普通は中学生の時、ユースに練習参加することがあるんですけど、たぶん僕だけ行ってないんじゃないかな。昇格の選考にかすりもしない選手で。帝京高校に進めたのは試合を監督が見てくれたから。公式戦にはほとんど出てなかったけど、たまたま帝京の監督が練習試合を見に来ていたんです。その時の調子が良かったのか、欲しいって言ってくれて。
タイミングも運ですね。
帝京高校は試合数が練習試合含めて多い高校だったこともあって、試合経験をたくさん積めたんです。試合がやっぱり1番自信になるというか、些細なプレーでもそれが自信になる。そのおかげで成長に繋がりました。
プロ入りも運が味方しました?
大学1年生の時、教育実習に行ってた選手の替わりに試合に出たんです。もともと僕はボランチなんですけど、ポジションを埋めるために初めて左サイドバックで。その試合を偶然ヴァンフォーレのスカウトの方が見にきていて、目に止めてくださった。当時、サイドバックはその選手が帰ってきたら終わりかなと思ってたんですけどね。
そこでサイドバックの三浦選手が誕生したんですね。もちろん運だけではないと思いますが、たしかに三浦選手からは運が集まりそうなポジティブな空気を感じます。
どうでしょう。「ネガティブになりにくい」はあるかもしんないですね。例えばケガをした時も、ケガはケガなんで仕方ないな、と。遅かれ早かれ選手はケガをするものなので、シーズンの早い時期でまだよかったな、という考え方はします。でも、「よし!このケガをきっかけにレベルアップして帰ってこよう!!」みたいな感じではないので、悲観的にはならないけど、ポジティブかどうかは微妙なところです。
状況を受け入れていくタイプなんですね。
そうかもしれないです(笑)。
今季のリーグ戦は残り少ないですが、ACLもあってまだまだ試合が続きます。
はい。試合数も増えて大変だと思いますけど、サポーターのみなさんと一緒に戦って1つでもいい結果を掴めるように頑張りますので、応援よろしくお願いします!
プロフィール

【三浦颯太】2000年9月7日生まれ 東京都昭島市出身 クラブ公式プロフィール
FC東京の育成組織から帝京高校に進みチームの中心選手として活躍。日本体育大学でサイドバックにコンバートされるとJクラブから注目を集め、大学生ながら特別指定選手としてヴァンフォーレ甲府でJ2リーグ5試合に出場。2023年プロ入りすると1年目から存在感を示し、2024年元日に開催されたタイ代表戦でA代表に初選出された。今季からフロンターレに新加入。貴重な左利きの左SBとしてチームに大きく貢献している。

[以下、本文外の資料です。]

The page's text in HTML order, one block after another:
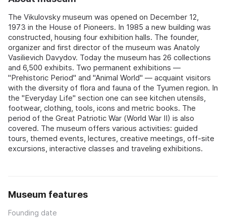
The Vikulovsky museum was opened on December 12,
1973 in the House of Pioneers. In 1985 a new building was
constructed, housing four exhibition halls. The founder,
organizer and first director of the museum was Anatoly
Vasilievich Davydov. Today the museum has 26 collections
and 6,500 exhibits. Two permanent exhibitions —
"Prehistoric Period" and "Animal World" — acquaint visitors
with the diversity of flora and fauna of the Tyumen region. In
the "Everyday Life" section one can see kitchen utensils,
footwear, clothing, tools, icons and metric books. The
period of the Great Patriotic War (World War II) is also
covered. The museum offers various activities: guided
tours, themed events, lectures, creative meetings, off-site
excursions, interactive classes and traveling exhibitions.
Museum features
Founding date
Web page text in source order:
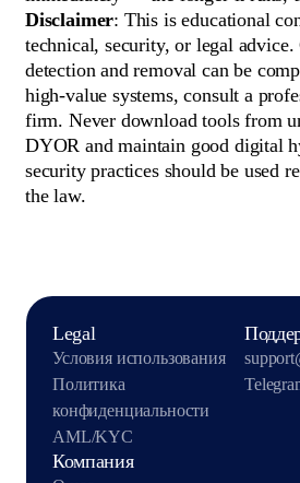
Disclaimer: This is educational
technical, security, or legal
detection and removal can be
high-value systems, consult a
firm. Never download tools from
DYOR and maintain good digital
security practices should be used
the law.
Legal
Условия использования
Политика
конфиденциальности
AML/KYC
Компания
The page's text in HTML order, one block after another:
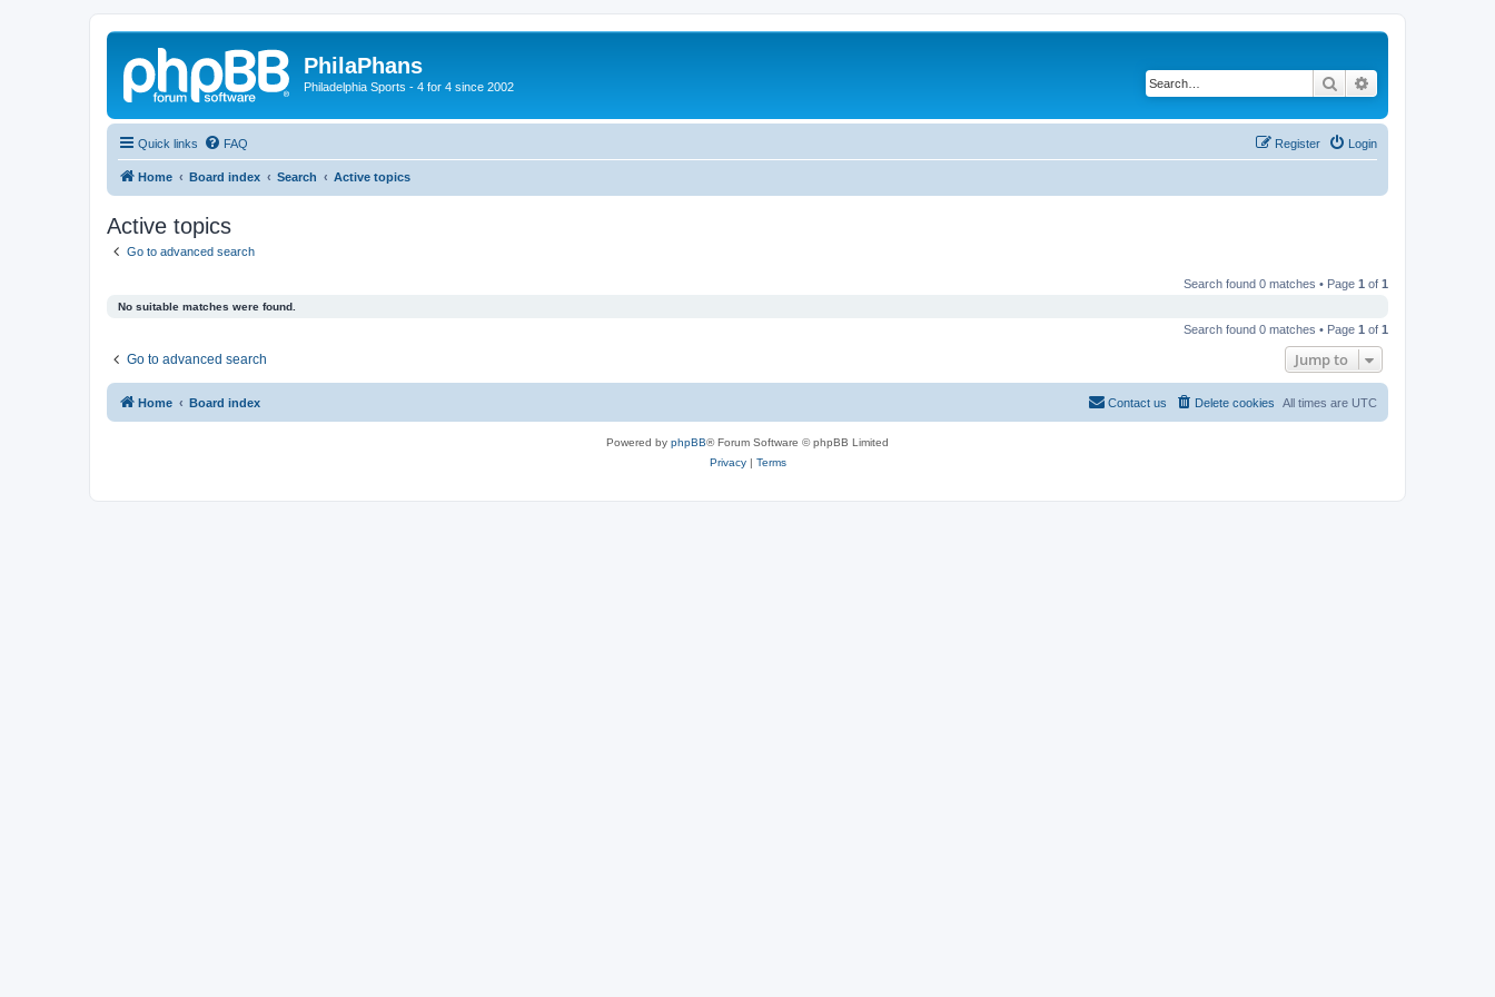
PhilaPhans
Philadelphia Sports - 4 for 4 since 2002 Search
Quick links FAQ Login
Register
Home Board index Search Active topics
Active topics
Go to advanced search
Search found 0 matches • Page 1 of 1
No suitable matches were found.
Search found 0 matches • Page 1 of 1
Go to advanced search Jump to
Home Board index All times are UTC
Delete cookies
Contact us
Powered by phpBB® Forum Software © phpBB Limited
Privacy| Terms

フリーアナウンサー 高木聖佳’s eye フリーアナウンサー 高木聖佳’s eye

チームメイトのみなさんが「大学生みたい」と教えてくださったので、軽いノリでお話されるタイプだと思い込んでいたのですが、とても思慮深く言葉を選んで答えてくださる方でした。伺うと、趣味は「神社巡り」。神社に行って、その空気のなかでぼーっとする時間が大好きなんだそうです。その風景が似合う雰囲気を持っていらっしゃるな、と感じました。もちろん同年代の選手とのなかでは違う顔もあるかもしれませんが(笑)。
そしてお話のなかでもありましたが、今年の元日に行われた代表戦にサプライズで招集された三浦選手。J2からの代表招集ということで、ほとんど知っている選手がおらず不安ななか、合宿中は谷口彰悟選手や田中碧選手といった元フロンターレメンバーが「フロンターレに移籍するんだよね?」と話しかけてくれ、一緒に食事をしたりなにかと気にかけてくれたそうです。そのお話になんだかほっこりしました。